Some users made jokes about it, while others pointed out that it could help identify him. The hunter said a local police officer he hunts with might already know who the man was because of that detail. That is the kind of unusual identifier that can make a blurry or partial trail-camera image much more useful.
Commenters also noticed the man’s work clothing. Some suggested showing the photo around nearby businesses, especially if there were mechanics or service departments close to the access point. The idea was that someone might recognize him from the uniform or from the missing thumb.
The hunter also considered printing the photos and putting them beside his posted signs. That would send a clear message that the property was watched and that the trespasser had been seen. Some commenters liked that idea. Others warned it might only make the man more careful next time.
That warning made sense. Publicly posting the picture could scare him off, but it could also teach him where the cameras are or encourage him to get sneakier. If the goal is a police report or game warden action, it may be smarter to save the evidence and let authorities handle it instead of turning it into a woods billboard.
The hunter seemed to understand that, saying the situation would not be fully resolved until he filed a report and hopefully something came of it.
Other Hunters Shared Similar Frustrations
The comments showed that plenty of hunters had dealt with the same kind of thing.
One person said his family had stands show up on land that was not supposed to have anyone else hunting it.
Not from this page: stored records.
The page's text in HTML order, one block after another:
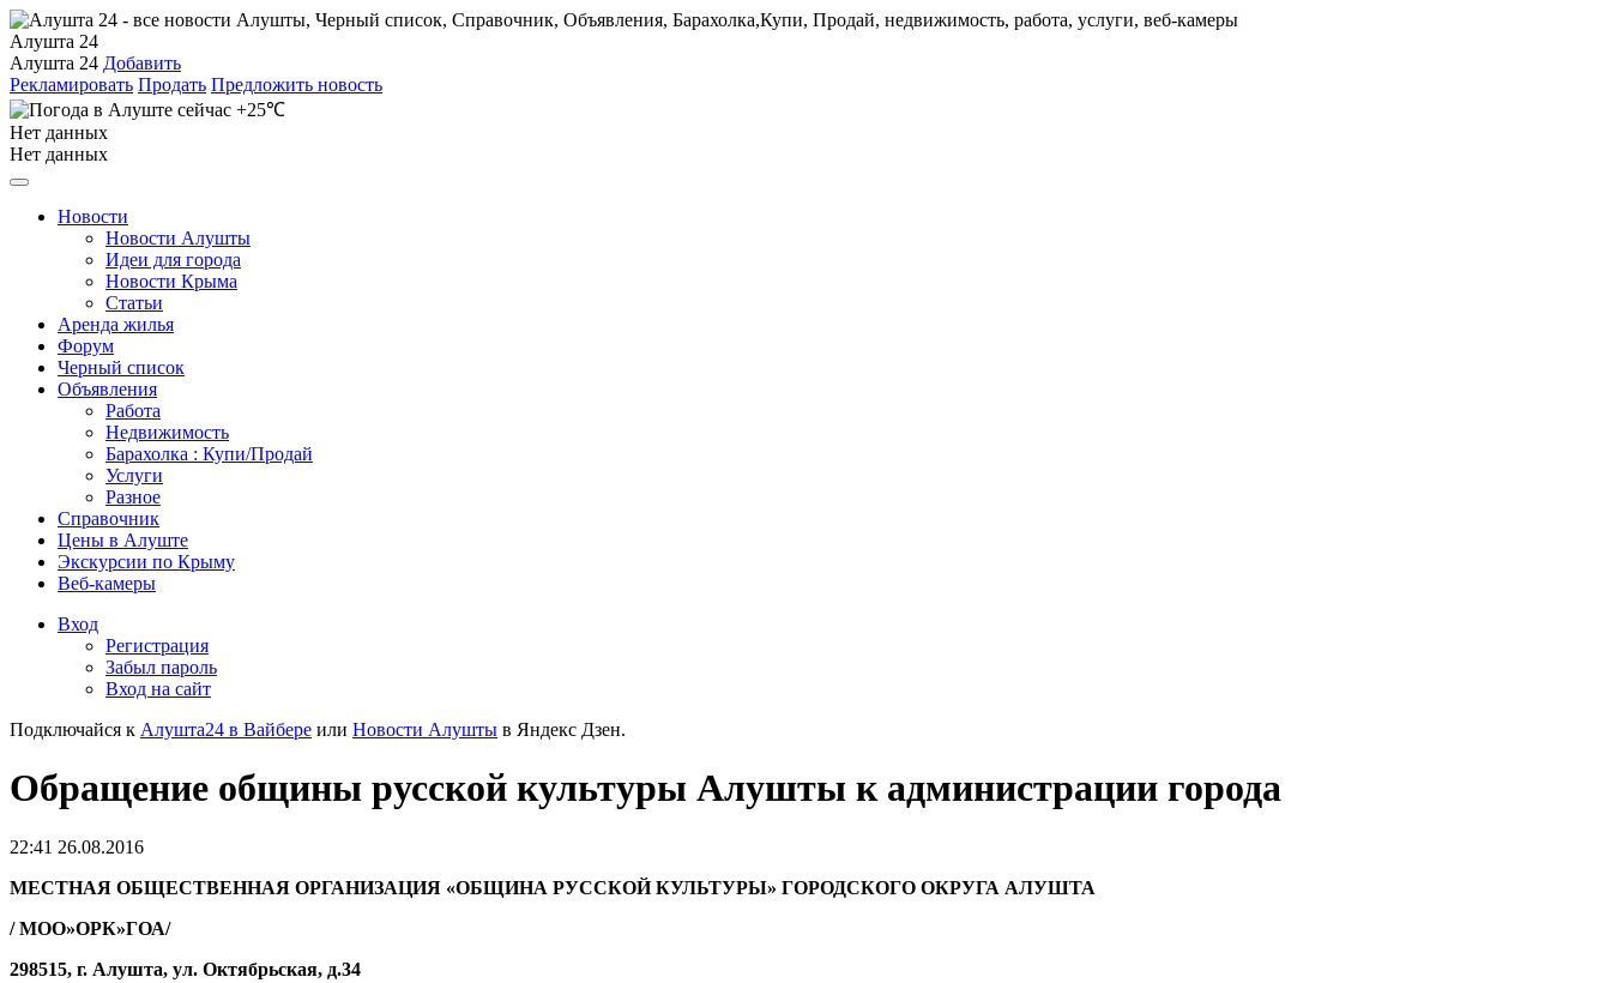
Алушта 24
Алушта 24 Добавить
Рекламировать Продать Предложить новость
+25℃
Нет данных
Нет данных
Новости
Новости Алушты
Идеи для города
Новости Крыма
Статьи
Аренда жилья
Форум
Черный список
Объявления
Работа
Недвижимость
Барахолка : Купи/Продай
Услуги
Разное
Справочник
Цены в Алуште
Экскурсии по Крыму
Веб-камеры
Вход
Регистрация
Забыл пароль
Вход на сайт
Подключайся к Алушта24 в Вайбере или Новости Алушты в Яндекс Дзен.
Обращение общины русской культуры Алушты к администрации города
22:41 26.08.2016
МЕСТНАЯ ОБЩЕСТВЕННАЯ ОРГАНИЗАЦИЯ «ОБЩИНА РУССКОЙ КУЛЬТУРЫ» ГОРОДСКОГО ОКРУГА АЛУШТА
/ МОО»ОРК»ГОА/
298515, г. Алушта, ул. Октябрьская, д.34
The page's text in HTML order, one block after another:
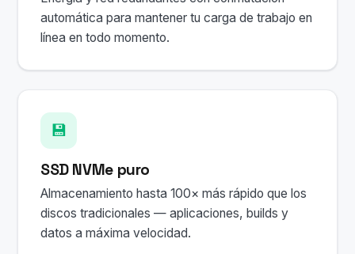
automática para mantener tu carga de trabajo en
línea en todo momento.
💾
SSD NVMe puro
Almacenamiento hasta 100× más rápido que los
discos tradicionales — aplicaciones, builds y
datos a máxima velocidad.
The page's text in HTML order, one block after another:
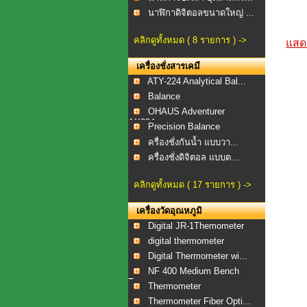
นาฬิกาดิจิตอลขนาดใหญ่ ...
คลิกดูทั้งหมด ( 8 รายการ ) ->
เครื่องชั่งสารเคมี
ATY-224 Analytical Bal...
Balance
OHAUS Adventurer
AX224...Precision Balance
ครื่องชั่งกันน้ำ แบบวา...
ครื่องชั่งดิจิตอล แบบต...
คลิกดูทั้งหมด ( 17 รายการ ) ->
เครื่องวัดอุณหภูมิ
Digital JR-1Themometer
digital thermometer
Digital Thermometer wi...
NF 400 Medium Bench
To...
Thermometer
Thermometer Fiber Opti...
แส
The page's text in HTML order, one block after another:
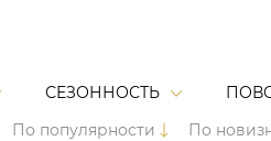
СЕЗОННОСТЬ
По популярности По
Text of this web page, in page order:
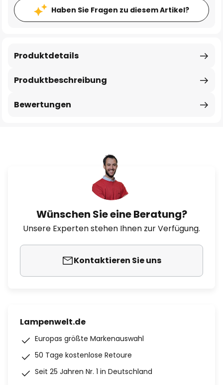
Haben Sie Fragen zu diesem Artikel?
Produktbeschreibung
Produktdetails
Bewertungen
Wünschen Sie eine Beratung?
Unsere Experten stehen Ihnen zur Verfügung.
Kontaktieren Sie uns
Lampenwelt.de
Europas größte Markenauswahl
50 Tage kostenlose Retoure
Seit 25 Jahren Nr. 1 in Deutschland
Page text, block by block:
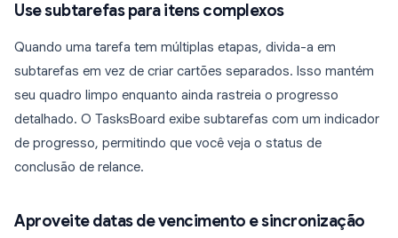
Use subtarefas para itens complexos
Quando uma tarefa tem múltiplas etapas, divida-a em
subtarefas em vez de criar cartões separados. Isso mantém
seu quadro limpo enquanto ainda rastreia o progresso
detalhado. O TasksBoard exibe subtarefas com um indicador
de progresso, permitindo que você veja o status de
conclusão de relance.
Aproveite datas de vencimento e sincronização
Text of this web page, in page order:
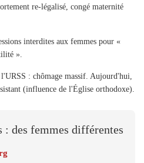
re-légalisé, congé maternité
interdites aux femmes pour «
».
: chômage massif. Aujourd'hui,
(influence de l'Église orthodoxe).
: des femmes différentes
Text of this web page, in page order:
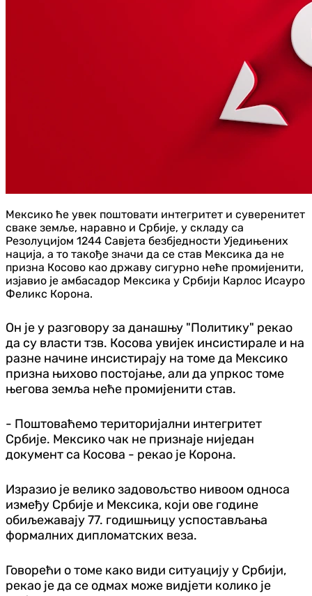
Мексико ће увек поштовати интегритет и суверенитет
сваке земље, наравно и Србије, у складу са
Резолуцијом 1244 Савјета безбједности Уједињених
нација, а то такође значи да се став Мексика да не
призна Косово као државу сигурно неће промијенити,
изјавио је амбасадор Мексика у Србији Карлос Исауро
Феликс Корона.
Он је у разговору за данашњу "Политику" рекао
да су власти тзв. Косова увијек инсистирале и на
разне начине инсистирају на томе да Мексико
призна њихово постојање, али да упркос томе
његова земља неће промијенити став.
- Поштоваћемо територијални интегритет
Србије. Мексико чак не признаје ниједан
документ са Косова - рекао је Корона.
Изразио је велико задовољство нивоом односа
између Србије и Мексика, који ове године
обиљежавају 77. годишњицу успостављања
формалних дипломатских веза.
Говорећи о томе како види ситуацију у Србији,
рекао је да се одмах може видјети колико је
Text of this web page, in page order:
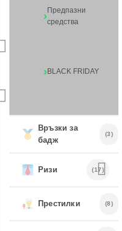
Предпазни
средства
BLACK FRIDAY
Връзки за
бадж
(3)
Ризи (17)
Престилки (8)
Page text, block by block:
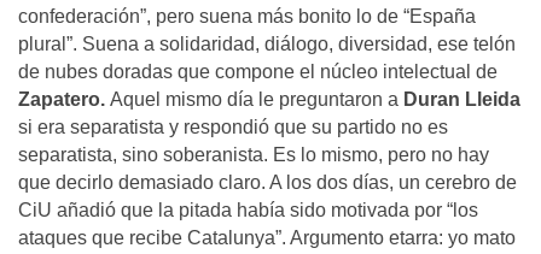
confederación”, pero suena más bonito lo de “España
plural”. Suena a solidaridad, diálogo, diversidad, ese telón
de nubes doradas que compone el núcleo intelectual de
Zapatero. Aquel mismo día le preguntaron a Duran Lleida
si era separatista y respondió que su partido no es
separatista, sino soberanista. Es lo mismo, pero no hay
que decirlo demasiado claro. A los dos días, un cerebro de
CiU añadió que la pitada había sido motivada por “los
ataques que recibe Catalunya”. Argumento etarra: yo mato
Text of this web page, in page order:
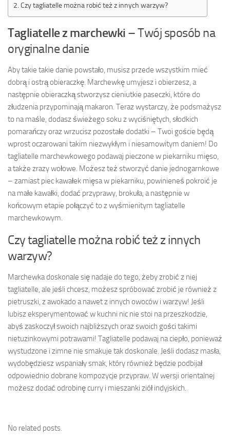
Czy tagliatelle można robić też z innych warzyw?
Tagliatelle z marchewki – Twój sposób na
oryginalne danie
Aby takie takie danie powstało, musisz przede wszystkim mieć
dobrą i ostrą obieraczkę. Marchewkę umyjesz i obierzesz, a
następnie obieraczką stworzysz cieniutkie paseczki, które do
złudzenia przypominają makaron. Teraz wystarczy, że podsmażysz
to na maśle, dodasz świeżego soku z wyciśniętych, słodkich
pomarańczy oraz wrzucisz pozostałe dodatki – Twoi goście będą
wprost oczarowani takim niezwykłym i niesamowitym daniem! Do
tagliatelle marchewkowego podawaj pieczone w piekarniku mięso,
a także zrazy wołowe. Możesz też stworzyć danie jednogarnkowe
– zamiast piec kawałek mięsa w piekarniku, powinieneś pokroić je
na małe kawałki, dodać przyprawy, brokuła, a następnie w
końcowym etapie połączyć to z wyśmienitym tagliatelle
marchewkowym.
Czy tagliatelle można robić też z innych
warzyw?
Marchewka doskonale się nadaje do tego, żeby zrobić z niej
tagliatelle, ale jeśli chcesz, możesz spróbować zrobić je również z
pietruszki, z awokado a nawet z innych owoców i warzyw! Jeśli
lubisz eksperymentować w kuchni nic nie stoi na przeszkodzie,
abyś zaskoczył swoich najbliższych oraz swoich gości takimi
nietuzinkowymi potrawami! Tagliatelle podawaj na ciepło, ponieważ
wystudzone i zimne nie smakuje tak doskonale. Jeśli dodasz masła,
wydobędziesz wspaniały smak, który również będzie podbijał
odpowiednio dobrane kompozycje przypraw. W wersji orientalnej
możesz dodać odrobinę curry i mieszanki ziół indyjskich.
No related posts.
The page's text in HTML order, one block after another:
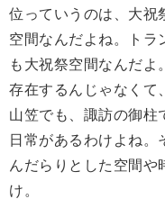
位っていうのは、大祝
空間なんだよね。トラ
も大祝祭空間なんだよ
存在するんじゃなくて
山笠でも、諏訪の御柱
日常があるわけよね
んだらりとした空間や
け。
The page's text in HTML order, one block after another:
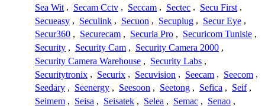
Sea Wit , Secam Cctv , Seccam , Sectec , Secu First ,
Secueasy , Seculink , Secuon , Secuplug , Secur Eye ,
Secur360 , Securecam , Securia Pro , Securicom Tunisie ,
Security , Security Cam , Security Camera 2000 ,
Security Camera Warehouse , Security Labs ,
Securitytronix , Securix , Secuvision , Seecam , Seecom ,
Seedary , Seenergy , Seesoon , Seetong , Sefica , Seif ,
Seimem , Seisa , Seisatek , Selea , Semac , Senao ,

Another said they had dealt with people putting gear on private land like they owned the place. Others joked that if someone leaves a stand on private land without permission, the landowner may have just gained a free stand.
The hunter himself said this was not the only problem in his area. In another comment, he said someone had cut the seats out of a double stand a week before season opener. He also mentioned that a large 17-point buck had been on camera around neighboring houses, and he suspected that kind of deer can bring out bad behavior.
That is one of the ugly realities of hunting good ground. The better the deer, the more likely someone is to push boundaries, mess with cameras, or try to scare other hunters out of an area.
The poster’s frustration was not only that someone touched his camera. It was that the trespasser turned hunting into something suspicious and unpleasant right when the season should have been about preparation, patience, and time in the woods.
Commenters mostly agreed that the hunter needed to document everything and file a report.
Some suggested printing the trespasser’s photo and posting it near the property signs, but others warned that doing so could make the man harder to catch later. Several encouraged him to contact police or a game warden instead of handling it alone.
Others focused on identifying the man. The missing thumb, work clothes, and possible nearby business access gave commenters plenty to work with. Some thought he may have worked nearby and used the property as an easy access point after or during work.
A few hunters shared their own stories of stands, cameras, and gear showing up or disappearing on private land. That gave the thread the feel of a shared complaint: most hunters want to do things right, but a few people treat private ground and other people’s equipment like they can do whatever they want.
The poster’s situation ended with him pulling his gear, changing his plan, and preparing to file a report when he got back. He still planned to hunt the area, but the setup was no longer the same. One stranger turning a camera toward the ground was enough to make him rethink where he sat, what gear he left behind, and how closely he watched the property during the best part of deer season.